Presidential election is this man’s last hope after 3 years in a sanctuary in NC
The November presidential election is important to many living in this nation, but especially for José Chicas.
If President Donald Trump is re-elected, Chicas will likely move or be forced back to his native El Salvador, he said.
“I just can’t stay here another four years,” he said.
Three years ago Chicas moved from his Raleigh home to the School for Conversion, an interfaith community-building and educating effort housed in a small, pale-yellow house on Onslow Street in Durham.
Chicas, who is married with four children, was only supposed to stay at the house for three months, he said. But on Saturday he and about 30 others gathered for a prayer vigil marking his third-year anniversary receiving sanctuary under a borrowed roof.
The gathering included prayer, singing and comments from Chicas, his wife and supporters.
“It’s been very difficult,” Chicas, 55, pastor of Iglesia Evangélica in Raleigh, said in an interview through an interpreter. “I honestly don’t know how I survived it. Only God has given me the strength.”
The biggest burdens, he said, are not being home with his wife and family. Not being able to preach to his church in person. And not being able to drive.
“I like to drive,” he said.
When he wakes up around 5 a.m. and realizes it’s another day, he said, it’s sad.
“I call my wife. She is on the way to work, “ he said. “Then I sit thinking, and the day just feels so long.”
Faith groups offer refuge
Chicas was among a small movement in North Carolina and across the nation in which faith groups offered refuge from deportations as the Trump administration made it more difficult for people to receive deportation delays and work permits.
While such items had been approved for years, in 2017, when Chicas and others did their annual check in with immigration officials, they received deportations orders.
Some individuals sought refuge at churches because U.S. Immigration and Customs Enforcement has an internal policy of not entering sensitive locations such as houses of worship, schools, hospitals, sites of public religious ceremonies or sites of public demonstrations, The News & Observer reported.

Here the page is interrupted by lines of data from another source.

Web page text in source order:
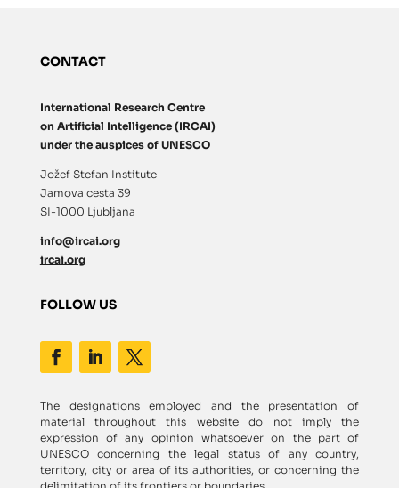
CONTACT
International Research Centre
on Artificial Intelligence (IRCAI)
under the auspices of UNESCO
Jožef Stefan Institute
Jamova cesta 39
SI-1000 Ljubljana
info@ircai.org
ircai.org
FOLLOW US
The designations employed and the presentation of
material throughout this website do not imply the
expression of any opinion whatsoever on the part of
UNESCO concerning the legal status of any country,
territory, city or area of its authorities, or concerning the
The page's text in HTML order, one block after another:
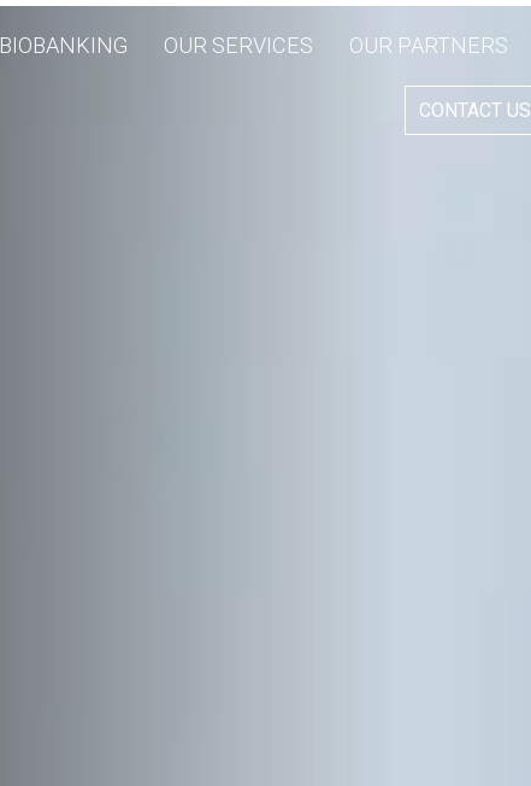
BIOBANKING OUR SERVICES OUR PARTNERS
CONTACT US

Fled civil war in El Salvador
Chicas is from El Salvador and left in the 1980s to escape the country’s civil war. He applied for asylum in the United States in 1985 but was denied in 2008. He appealed the decision in 2009 and lost, The N&O reported.

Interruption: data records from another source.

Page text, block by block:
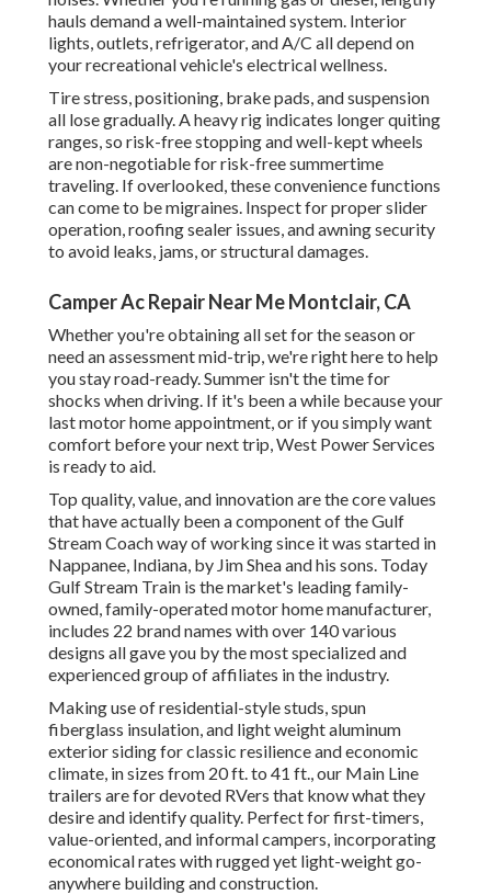
hauls demand a well-maintained system. Interior
lights, outlets, refrigerator, and A/C all depend on
your recreational vehicle's electrical wellness.
Tire stress, positioning, brake pads, and suspension
all lose gradually. A heavy rig indicates longer quiting
ranges, so risk-free stopping and well-kept wheels
are non-negotiable for risk-free summertime
traveling. If overlooked, these convenience functions
can come to be migraines. Inspect for proper slider
operation, roofing sealer issues, and awning security
to avoid leaks, jams, or structural damages.
Camper Ac Repair Near Me Montclair, CA
Whether you're obtaining all set for the season or
need an assessment mid-trip, we're right here to help
you stay road-ready. Summer isn't the time for
shocks when driving. If it's been a while because your
last motor home appointment, or if you simply want
comfort before your next trip,West Power Services
is ready to aid.
Top quality, value, and innovation are the core values
that have actually been a component of the Gulf
Stream Coach way of working since it was started in
Nappanee, Indiana, by Jim Shea and his sons. Today
Gulf Stream Train is the market's leading family-
owned, family-operated motor home manufacturer,
includes 22 brand names with over 140 various
designs all gave you by the most specialized and
experienced group of affiliates in the industry.
Making use of residential-style studs, spun
fiberglass insulation, and light weight aluminum
exterior siding for classic resilience and economic
climate, in sizes from 20 ft. to 41 ft., our Main Line
trailers are for devoted RVers that know what they
desire and identify quality. Perfect for first-timers,
value-oriented, and informal campers, incorporating
economical rates with rugged yet light-weight go-
anywhere building and construction.

Since 2010, Chicas had shown up every year at ICE’s field office in Charlotte and received deportation delays and a work permit. At his 2017 appointment, ICE gave him a final order to leave by June 28.

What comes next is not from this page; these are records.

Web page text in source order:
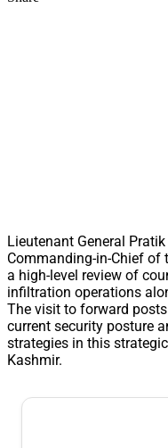
Lieutenant General
Commanding-in-Chief of
a high-level review of
infiltration operations
The visit to forward
current security posture
strategies in this
Kashmir.
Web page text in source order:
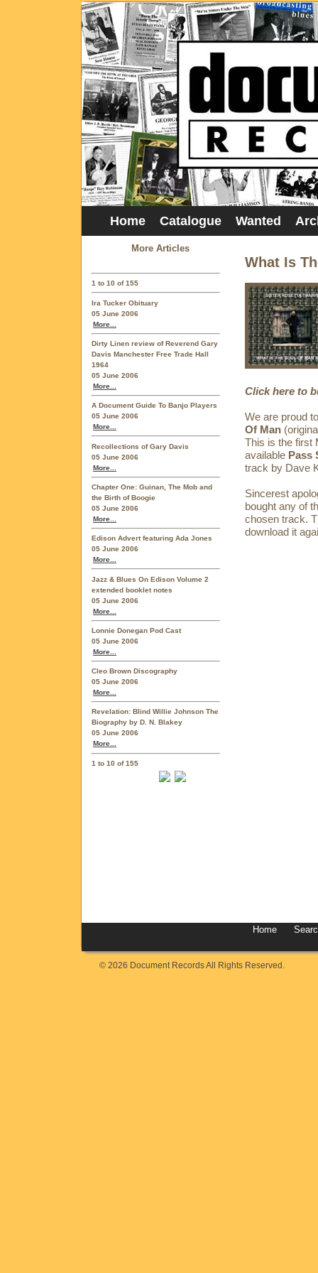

Emily Rhyne, who works with Witness for Peace Southeast, said there were up to seven people in public sanctuaries and Chicas is one of four who remain.
A couple left after the situation changed or they were no longer a target, Rhyne said, and one was deported.
Samuel Oliver-Bruno had been living in the basement of CityWell United Methodist Church in Durham for 11 months while he petitioned to have his deportation delayed. In November 2018, he left the church to keep an appointment with federal immigration services in Morrisville and was arrested and deported, The N&O reported.
Chicas said he spends his time praying, reading, and doing sermons on Facebook live, he said.
“I do them because if I did nothing I would be getting sick,” he said about the sermons.
He also details and cleans vehicles from the school’s parking lot, he said
Chicas wife, Sandra Marquina, said the situation is taking a toll as she has taken on more responsibilities. She and her children are living a life with an uncertain future. A future that depends on who is elected in November.
“I have faith that the Trump administration will end,” she said.